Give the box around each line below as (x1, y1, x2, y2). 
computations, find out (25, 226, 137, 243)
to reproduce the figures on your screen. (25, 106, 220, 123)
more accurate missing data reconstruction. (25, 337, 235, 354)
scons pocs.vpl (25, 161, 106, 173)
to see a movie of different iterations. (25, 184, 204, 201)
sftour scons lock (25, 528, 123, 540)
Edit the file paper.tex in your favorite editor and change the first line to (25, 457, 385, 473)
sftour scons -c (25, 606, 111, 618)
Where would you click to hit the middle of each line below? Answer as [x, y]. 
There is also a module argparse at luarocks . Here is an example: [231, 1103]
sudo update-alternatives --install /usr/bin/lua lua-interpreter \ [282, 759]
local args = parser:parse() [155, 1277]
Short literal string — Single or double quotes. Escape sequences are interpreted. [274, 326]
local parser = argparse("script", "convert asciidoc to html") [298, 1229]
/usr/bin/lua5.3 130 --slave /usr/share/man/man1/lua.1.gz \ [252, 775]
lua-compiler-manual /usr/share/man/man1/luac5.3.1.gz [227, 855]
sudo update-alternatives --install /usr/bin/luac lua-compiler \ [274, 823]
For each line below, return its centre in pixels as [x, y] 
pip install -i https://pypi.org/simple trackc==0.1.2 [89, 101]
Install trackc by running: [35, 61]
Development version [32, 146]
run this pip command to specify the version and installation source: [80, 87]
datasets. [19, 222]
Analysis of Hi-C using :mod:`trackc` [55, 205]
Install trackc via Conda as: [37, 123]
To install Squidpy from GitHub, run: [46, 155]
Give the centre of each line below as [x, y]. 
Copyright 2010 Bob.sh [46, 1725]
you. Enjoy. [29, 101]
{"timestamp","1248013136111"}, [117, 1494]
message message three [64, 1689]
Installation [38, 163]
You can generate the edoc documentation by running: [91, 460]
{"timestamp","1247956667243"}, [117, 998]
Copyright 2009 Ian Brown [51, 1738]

...

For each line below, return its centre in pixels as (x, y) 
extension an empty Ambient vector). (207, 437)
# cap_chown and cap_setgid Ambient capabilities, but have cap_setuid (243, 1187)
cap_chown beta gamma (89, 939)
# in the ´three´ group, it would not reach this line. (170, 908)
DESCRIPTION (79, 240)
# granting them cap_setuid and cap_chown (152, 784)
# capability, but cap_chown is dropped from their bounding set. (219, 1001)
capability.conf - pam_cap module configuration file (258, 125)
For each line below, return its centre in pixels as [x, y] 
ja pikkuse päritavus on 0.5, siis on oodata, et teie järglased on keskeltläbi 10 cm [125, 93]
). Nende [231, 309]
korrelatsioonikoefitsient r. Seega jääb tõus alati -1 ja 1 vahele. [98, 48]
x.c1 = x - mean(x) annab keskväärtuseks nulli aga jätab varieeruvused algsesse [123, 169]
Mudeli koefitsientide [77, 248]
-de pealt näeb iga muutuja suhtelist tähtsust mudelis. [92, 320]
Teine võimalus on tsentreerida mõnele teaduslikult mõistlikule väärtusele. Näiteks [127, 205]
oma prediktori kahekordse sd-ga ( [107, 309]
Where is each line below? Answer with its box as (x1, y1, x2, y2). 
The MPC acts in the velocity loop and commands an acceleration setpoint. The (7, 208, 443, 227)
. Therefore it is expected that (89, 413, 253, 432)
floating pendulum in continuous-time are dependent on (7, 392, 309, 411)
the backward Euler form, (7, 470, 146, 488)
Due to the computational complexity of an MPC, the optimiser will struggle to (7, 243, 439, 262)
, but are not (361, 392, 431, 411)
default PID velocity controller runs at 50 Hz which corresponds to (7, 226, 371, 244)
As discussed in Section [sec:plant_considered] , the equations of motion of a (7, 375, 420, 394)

==

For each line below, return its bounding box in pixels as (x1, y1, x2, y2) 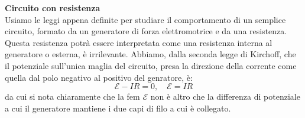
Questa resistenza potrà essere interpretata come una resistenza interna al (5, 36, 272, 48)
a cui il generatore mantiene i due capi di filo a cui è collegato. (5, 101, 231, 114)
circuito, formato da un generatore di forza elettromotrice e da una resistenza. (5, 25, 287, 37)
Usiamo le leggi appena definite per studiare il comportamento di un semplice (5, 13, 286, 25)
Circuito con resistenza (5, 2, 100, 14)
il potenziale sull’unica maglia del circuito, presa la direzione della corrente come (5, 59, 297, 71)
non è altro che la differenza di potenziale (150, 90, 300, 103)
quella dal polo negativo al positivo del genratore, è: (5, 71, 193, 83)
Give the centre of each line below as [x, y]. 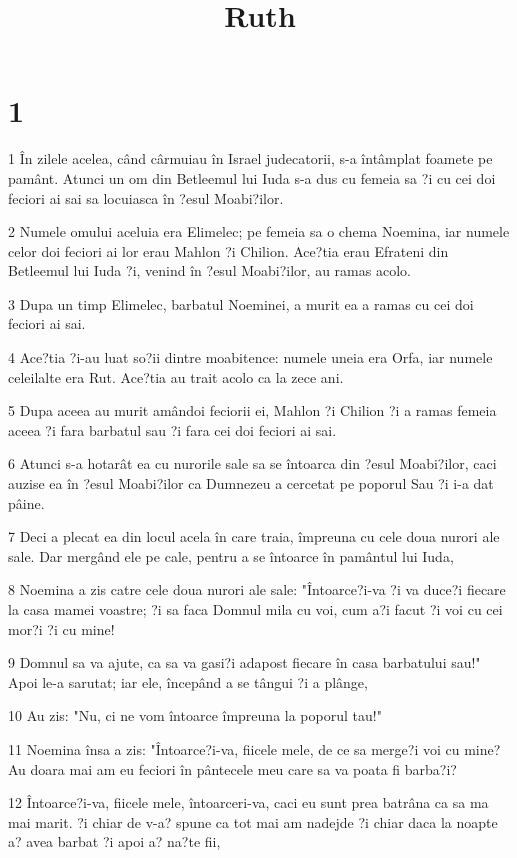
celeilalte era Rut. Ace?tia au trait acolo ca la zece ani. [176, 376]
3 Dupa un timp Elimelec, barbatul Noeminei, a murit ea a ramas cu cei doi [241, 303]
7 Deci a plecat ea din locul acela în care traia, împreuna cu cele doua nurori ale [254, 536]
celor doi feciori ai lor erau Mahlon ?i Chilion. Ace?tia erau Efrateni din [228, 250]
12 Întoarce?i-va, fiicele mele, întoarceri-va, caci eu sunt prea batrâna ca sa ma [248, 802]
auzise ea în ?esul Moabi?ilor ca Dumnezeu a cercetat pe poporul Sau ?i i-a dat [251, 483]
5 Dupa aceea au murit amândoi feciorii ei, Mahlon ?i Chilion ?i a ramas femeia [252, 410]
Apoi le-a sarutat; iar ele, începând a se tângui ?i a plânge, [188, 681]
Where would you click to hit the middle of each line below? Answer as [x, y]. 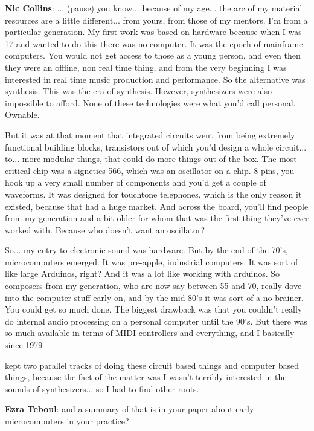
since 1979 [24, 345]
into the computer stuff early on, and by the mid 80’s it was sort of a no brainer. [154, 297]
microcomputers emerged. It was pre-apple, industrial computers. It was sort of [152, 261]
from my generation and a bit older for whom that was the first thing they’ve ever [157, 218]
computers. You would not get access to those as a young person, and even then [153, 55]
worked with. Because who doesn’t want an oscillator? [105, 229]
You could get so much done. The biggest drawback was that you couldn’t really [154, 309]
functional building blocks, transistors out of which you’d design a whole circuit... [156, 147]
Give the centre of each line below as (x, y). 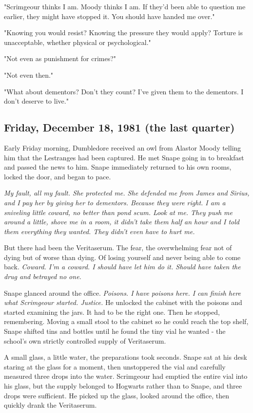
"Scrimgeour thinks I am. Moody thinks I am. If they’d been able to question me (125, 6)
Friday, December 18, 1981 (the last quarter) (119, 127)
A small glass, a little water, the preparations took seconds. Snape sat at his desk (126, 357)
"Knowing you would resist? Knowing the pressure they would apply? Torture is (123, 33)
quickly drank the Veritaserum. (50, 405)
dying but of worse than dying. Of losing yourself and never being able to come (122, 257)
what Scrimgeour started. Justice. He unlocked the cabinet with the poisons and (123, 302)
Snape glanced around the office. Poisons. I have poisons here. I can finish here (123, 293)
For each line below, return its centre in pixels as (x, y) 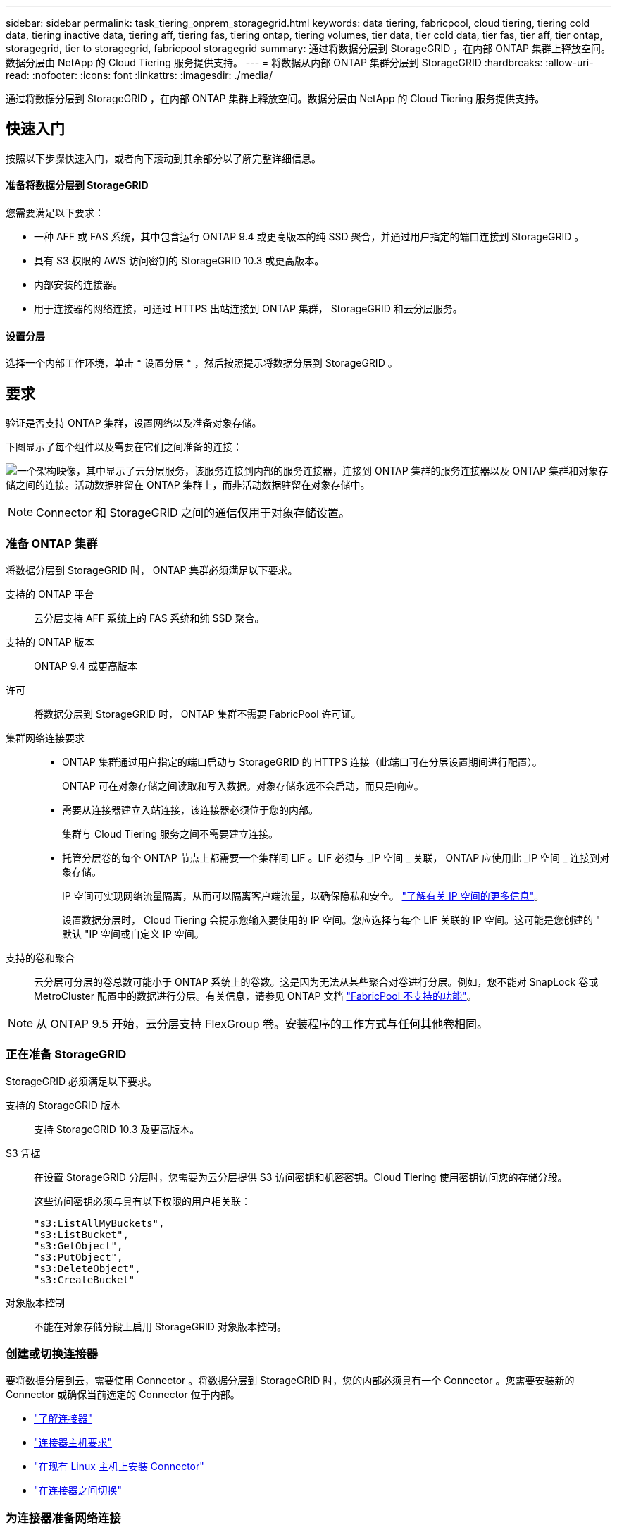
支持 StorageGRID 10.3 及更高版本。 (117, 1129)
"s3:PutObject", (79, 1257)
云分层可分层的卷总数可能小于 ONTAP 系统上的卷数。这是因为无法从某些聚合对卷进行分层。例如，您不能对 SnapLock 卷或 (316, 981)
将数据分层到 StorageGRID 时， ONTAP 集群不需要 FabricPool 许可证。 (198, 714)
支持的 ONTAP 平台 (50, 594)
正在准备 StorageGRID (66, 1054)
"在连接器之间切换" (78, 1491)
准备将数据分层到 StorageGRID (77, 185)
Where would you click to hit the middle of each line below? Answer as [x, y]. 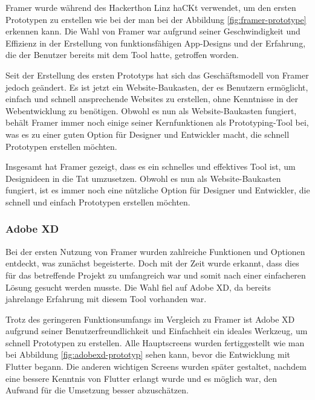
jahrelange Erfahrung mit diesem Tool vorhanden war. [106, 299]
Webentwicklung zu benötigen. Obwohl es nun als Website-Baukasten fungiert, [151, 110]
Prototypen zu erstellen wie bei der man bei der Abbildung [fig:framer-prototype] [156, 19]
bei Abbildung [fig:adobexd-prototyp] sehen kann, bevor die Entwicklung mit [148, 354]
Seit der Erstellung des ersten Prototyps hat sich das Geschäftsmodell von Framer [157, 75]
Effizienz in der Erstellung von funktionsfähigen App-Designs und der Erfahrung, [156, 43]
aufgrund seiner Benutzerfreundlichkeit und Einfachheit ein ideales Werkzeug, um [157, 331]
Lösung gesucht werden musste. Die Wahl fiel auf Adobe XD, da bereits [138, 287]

- Task description -
Reproduce the lines above beginning at the line that contains "what Scrimgeour started." and ending at the line that contains "jahrelange Erfahrung mit". No pictures.

- Response for this exercise -
what Scrimgeour started. Justice. He unlocked the cabinet with the poisons and (123, 302)
Snape glanced around the office. Poisons. I have poisons here. I can finish here (123, 293)
For each line below, return its centre in pixels as (x, y) 
支持 StorageGRID 10.3 及更高版本。 (117, 1129)
"s3:PutObject", (79, 1257)
云分层可分层的卷总数可能小于 ONTAP 系统上的卷数。这是因为无法从某些聚合对卷进行分层。例如，您不能对 SnapLock 卷或 (316, 981)
将数据分层到 StorageGRID 时， ONTAP 集群不需要 FabricPool 许可证。 (198, 714)
支持的 ONTAP 平台 (50, 594)
正在准备 StorageGRID (66, 1054)
"在连接器之间切换" (78, 1491)
准备将数据分层到 StorageGRID (77, 185)
Where would you click to hit the middle of each line below? Answer as [x, y]. 
jahrelange Erfahrung mit diesem Tool vorhanden war. [106, 299]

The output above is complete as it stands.